TASK PROMPT:
Beginning with the first entry, restate the data word for word and leave out the images.

[Saved entries]
--- --- ---
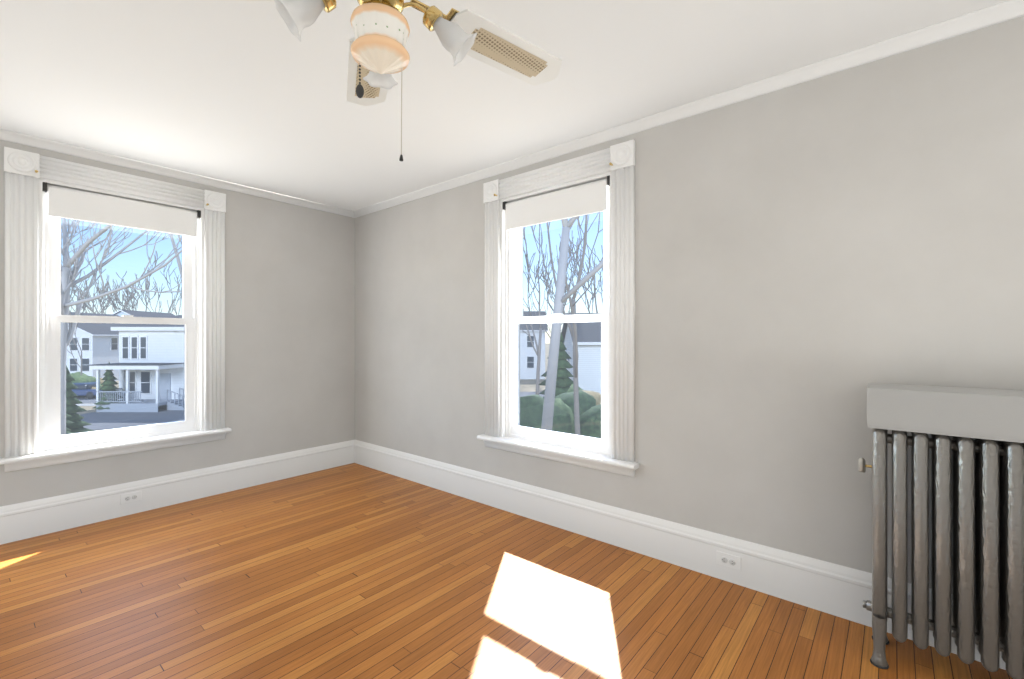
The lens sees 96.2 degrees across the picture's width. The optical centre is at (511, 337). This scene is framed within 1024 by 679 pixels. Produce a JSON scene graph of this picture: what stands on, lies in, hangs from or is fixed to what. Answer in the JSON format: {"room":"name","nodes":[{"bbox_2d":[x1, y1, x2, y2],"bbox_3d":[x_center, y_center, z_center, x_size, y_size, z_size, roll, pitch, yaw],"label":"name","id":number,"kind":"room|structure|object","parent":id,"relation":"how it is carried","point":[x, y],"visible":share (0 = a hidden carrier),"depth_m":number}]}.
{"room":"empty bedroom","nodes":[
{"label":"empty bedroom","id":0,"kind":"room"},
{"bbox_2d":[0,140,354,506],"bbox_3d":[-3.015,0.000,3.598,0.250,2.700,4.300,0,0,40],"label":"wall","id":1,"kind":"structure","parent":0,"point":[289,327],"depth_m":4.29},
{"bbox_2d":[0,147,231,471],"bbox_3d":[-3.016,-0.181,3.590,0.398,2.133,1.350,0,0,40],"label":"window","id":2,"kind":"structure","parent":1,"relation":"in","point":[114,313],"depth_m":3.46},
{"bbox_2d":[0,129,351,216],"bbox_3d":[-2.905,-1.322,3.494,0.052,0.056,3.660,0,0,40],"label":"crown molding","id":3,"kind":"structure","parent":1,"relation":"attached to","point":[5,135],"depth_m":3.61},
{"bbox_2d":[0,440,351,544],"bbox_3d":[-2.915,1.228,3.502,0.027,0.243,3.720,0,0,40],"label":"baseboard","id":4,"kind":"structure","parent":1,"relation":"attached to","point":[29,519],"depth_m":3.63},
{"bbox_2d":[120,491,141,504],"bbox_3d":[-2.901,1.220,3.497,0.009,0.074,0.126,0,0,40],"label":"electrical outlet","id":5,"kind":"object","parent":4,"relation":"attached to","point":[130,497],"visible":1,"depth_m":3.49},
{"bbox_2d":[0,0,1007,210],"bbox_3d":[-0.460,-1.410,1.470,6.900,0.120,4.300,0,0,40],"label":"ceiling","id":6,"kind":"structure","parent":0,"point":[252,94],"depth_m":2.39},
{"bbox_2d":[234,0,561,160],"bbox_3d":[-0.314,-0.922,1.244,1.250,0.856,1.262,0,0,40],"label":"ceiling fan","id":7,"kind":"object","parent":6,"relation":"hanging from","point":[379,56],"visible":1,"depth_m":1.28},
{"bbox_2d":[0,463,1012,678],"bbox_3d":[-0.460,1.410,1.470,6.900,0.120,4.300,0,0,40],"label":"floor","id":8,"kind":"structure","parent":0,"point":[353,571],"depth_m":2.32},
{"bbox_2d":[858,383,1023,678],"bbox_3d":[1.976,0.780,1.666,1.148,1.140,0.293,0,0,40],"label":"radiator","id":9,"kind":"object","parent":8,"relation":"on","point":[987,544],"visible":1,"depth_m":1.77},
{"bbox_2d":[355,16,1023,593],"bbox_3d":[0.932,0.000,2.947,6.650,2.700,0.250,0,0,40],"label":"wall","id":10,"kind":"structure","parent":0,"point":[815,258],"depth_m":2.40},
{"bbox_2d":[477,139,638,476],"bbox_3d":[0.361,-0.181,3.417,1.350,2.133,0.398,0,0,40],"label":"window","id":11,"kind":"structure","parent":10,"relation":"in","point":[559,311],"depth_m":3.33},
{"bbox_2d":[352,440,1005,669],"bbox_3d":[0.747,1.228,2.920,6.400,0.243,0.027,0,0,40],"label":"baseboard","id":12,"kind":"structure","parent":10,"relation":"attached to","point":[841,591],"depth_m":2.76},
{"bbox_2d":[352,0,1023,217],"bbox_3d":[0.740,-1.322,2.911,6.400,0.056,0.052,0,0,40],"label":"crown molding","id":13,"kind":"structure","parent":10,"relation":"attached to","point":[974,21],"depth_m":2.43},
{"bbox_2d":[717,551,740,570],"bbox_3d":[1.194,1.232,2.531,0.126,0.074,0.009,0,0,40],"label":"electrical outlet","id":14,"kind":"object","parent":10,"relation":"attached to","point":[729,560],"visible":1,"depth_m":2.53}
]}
--- --- ---
ANSWER TO THIS EXERCISE:
The lens sees 96.2 degrees across the picture's width. The optical centre is at (511, 337). This scene is framed within 1024 by 679 pixels. Produce a JSON scene graph of this picture: what stands on, lies in, hangs from or is fixed to what. Answer in the JSON format: {"room":"name","nodes":[{"bbox_2d":[x1, y1, x2, y2],"bbox_3d":[x_center, y_center, z_center, x_size, y_size, z_size, roll, pitch, yaw],"label":"name","id":number,"kind":"room|structure|object","parent":id,"relation":"how it is carried","point":[x, y],"visible":share (0 = a hidden carrier),"depth_m":number}]}.
{"room":"empty bedroom","nodes":[
{"label":"empty bedroom","id":0,"kind":"room"},
{"bbox_2d":[0,140,354,506],"bbox_3d":[-3.015,0.000,3.598,0.250,2.700,4.300,0,0,40],"label":"wall","id":1,"kind":"structure","parent":0,"point":[289,327],"depth_m":4.29},
{"bbox_2d":[0,147,231,471],"bbox_3d":[-3.016,-0.181,3.590,0.398,2.133,1.350,0,0,40],"label":"window","id":2,"kind":"structure","parent":1,"relation":"in","point":[114,313],"depth_m":3.46},
{"bbox_2d":[0,129,351,216],"bbox_3d":[-2.905,-1.322,3.494,0.052,0.056,3.660,0,0,40],"label":"crown molding","id":3,"kind":"structure","parent":1,"relation":"attached to","point":[5,135],"depth_m":3.61},
{"bbox_2d":[0,440,351,544],"bbox_3d":[-2.915,1.228,3.502,0.027,0.243,3.720,0,0,40],"label":"baseboard","id":4,"kind":"structure","parent":1,"relation":"attached to","point":[29,519],"depth_m":3.63},
{"bbox_2d":[120,491,141,504],"bbox_3d":[-2.901,1.220,3.497,0.009,0.074,0.126,0,0,40],"label":"electrical outlet","id":5,"kind":"object","parent":4,"relation":"attached to","point":[130,497],"visible":1,"depth_m":3.49},
{"bbox_2d":[0,0,1007,210],"bbox_3d":[-0.460,-1.410,1.470,6.900,0.120,4.300,0,0,40],"label":"ceiling","id":6,"kind":"structure","parent":0,"point":[252,94],"depth_m":2.39},
{"bbox_2d":[234,0,561,160],"bbox_3d":[-0.314,-0.922,1.244,1.250,0.856,1.262,0,0,40],"label":"ceiling fan","id":7,"kind":"object","parent":6,"relation":"hanging from","point":[379,56],"visible":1,"depth_m":1.28},
{"bbox_2d":[0,463,1012,678],"bbox_3d":[-0.460,1.410,1.470,6.900,0.120,4.300,0,0,40],"label":"floor","id":8,"kind":"structure","parent":0,"point":[353,571],"depth_m":2.32},
{"bbox_2d":[858,383,1023,678],"bbox_3d":[1.976,0.780,1.666,1.148,1.140,0.293,0,0,40],"label":"radiator","id":9,"kind":"object","parent":8,"relation":"on","point":[987,544],"visible":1,"depth_m":1.77},
{"bbox_2d":[355,16,1023,593],"bbox_3d":[0.932,0.000,2.947,6.650,2.700,0.250,0,0,40],"label":"wall","id":10,"kind":"structure","parent":0,"point":[815,258],"depth_m":2.40},
{"bbox_2d":[477,139,638,476],"bbox_3d":[0.361,-0.181,3.417,1.350,2.133,0.398,0,0,40],"label":"window","id":11,"kind":"structure","parent":10,"relation":"in","point":[559,311],"depth_m":3.33},
{"bbox_2d":[352,440,1005,669],"bbox_3d":[0.747,1.228,2.920,6.400,0.243,0.027,0,0,40],"label":"baseboard","id":12,"kind":"structure","parent":10,"relation":"attached to","point":[841,591],"depth_m":2.76},
{"bbox_2d":[352,0,1023,217],"bbox_3d":[0.740,-1.322,2.911,6.400,0.056,0.052,0,0,40],"label":"crown molding","id":13,"kind":"structure","parent":10,"relation":"attached to","point":[974,21],"depth_m":2.43},
{"bbox_2d":[717,551,740,570],"bbox_3d":[1.194,1.232,2.531,0.126,0.074,0.009,0,0,40],"label":"electrical outlet","id":14,"kind":"object","parent":10,"relation":"attached to","point":[729,560],"visible":1,"depth_m":2.53}
]}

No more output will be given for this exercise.